去る10月17日、落語家・立川談慶さんの初ハワイ独演会が開催されたことは記憶に新しい。会場となったワイキキDFSオハナ・ラウンジには、落語立川流を堪能しようと多くの在住者やメディアが来場し、大盛況のうちに幕を閉じた。既に第2回目の開催の話が持ち上がっているという。落語家として特異な経歴を持つ談慶さんは、1965年、長野県上田市生まれ。本名・青木幸二。駿台甲府高校から慶應大学経済学部に入学し、卒業後は大手衣料品メーカー、株式会社ワコールに入社。3年間のサラリーマン生活を経た後、立川流に正式入門し、天才落語家と言われた故・立川談志に師事した。その9年半にも及ぶ前座時代の経験などを綴った著作も多数出版している。今回は、そんな談慶さんの子ども時代から真打ちになるまでのエピソードや、師匠だった談志さんの逸話、今回初めて訪れたハワイの印象などについて伺った。   (聞き手・佐藤友紀)

 

小学校の文集に「落語家になりたい」と書いた

―― 談慶さんは、子供の頃から落語家になりたいと思っていたのですか?

談慶:小学校2年生の時の文集に「落語家になりたい」って書いたんですよ。
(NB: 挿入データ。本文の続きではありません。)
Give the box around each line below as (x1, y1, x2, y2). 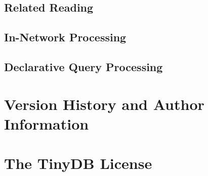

落語家がどういうものかも知らないくせに、そう書きました。林家三平師匠、今の三平さんのお父さんですが、彼が賑やかに観客を笑わせている場面をテレビで観たんです。一人の人が多くの人を笑わせているという状況に、扇の要のような構図を感じたんです。一人の人が多くの人々を幸せにする落語家という職業に憧れを持ったんですね。ときめきを覚えました。

 

「お客さんなし」のレコードを聴いて 落語への興味が薄れた

―― ご両親は、それをご存知だったのでしょうか。

談慶:知っていました。それで、落語のレコードを買い与えてくれました。でもそのレコードは「お客さんなし」の落語で、ライブ盤じゃなかったんです。演者の言葉が単に記録されているものだったんですね。だから、正直そこで「全然面白くないなぁ」と思ってしまって。やっぱり、人間というのは共感が大事なんですよね。一緒に笑う人がいたら面白く感じるし、大して面白くなくても笑っちゃうものなんですよ。それで、そのライブ盤じゃないレコードで、逆に落語への興味が薄れてしまったんです。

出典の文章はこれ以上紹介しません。